The legislation moves Medicare in a direction espoused by Mr. Obama and many health policy experts, toward payment based on the quality and value of care, rather than just the volume of services. Organized medicine now accepts that change in principle, and the American Medical Association lobbied strongly for the bill, demanding that Congress "fix Medicare now."

Congress has passed 17 short-term bills since 2003 to block cuts in Medicare doctors' fees that were called for under the existing law. Such cuts would most likely prompt some doctors to accept fewer Medicare patients.

The Senate majority leader, Mitch McConnell, Republican of Kentucky, said the bill taken up Tuesday was "designed to ensure that seniors on Medicare don't lose access to their doctors."

Continue reading the main story

"It's a solution to a broken Medicare payment system that has vexed congressional leaders of both parties for years," he said. "It would mean an end to the annual exercise of Congress passing a temporary fix to the problem one year and then coming right up to the very same cliff the next year, without actually solving the underlying problem."

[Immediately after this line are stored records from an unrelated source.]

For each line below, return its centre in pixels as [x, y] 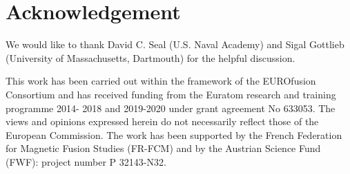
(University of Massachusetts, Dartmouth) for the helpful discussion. [150, 57]
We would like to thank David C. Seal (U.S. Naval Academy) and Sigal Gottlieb [175, 44]
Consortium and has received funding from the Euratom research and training [171, 94]
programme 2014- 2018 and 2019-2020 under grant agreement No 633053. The [171, 108]
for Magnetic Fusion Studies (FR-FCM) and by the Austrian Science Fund [163, 148]
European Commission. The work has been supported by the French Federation [174, 134]
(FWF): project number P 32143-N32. [86, 161]
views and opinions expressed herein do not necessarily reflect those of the [162, 121]

Senator Ron Wyden of Oregon, the senior Democrat on the Finance Committee, called the bill "a milestone for Medicare." But he and other Democrats said it would have been better to extend the children's insurance program for four years, rather than two.

Mr. Wyden said the current formula for paying doctors was "horrendously flawed" but had "dominated much of the discussion" in the last 18 years.

Before passing the bill, the Senate rejected a half-dozen proposed amendments on Tuesday night. Democrats, for example, wanted to provide more money for women's health care. Republicans wanted to repeal a provision of the Affordable Care Act that requires most Americans to have health insurance, and they tried to force Congress to pay for the Medicare bill so it would not increase budget deficits.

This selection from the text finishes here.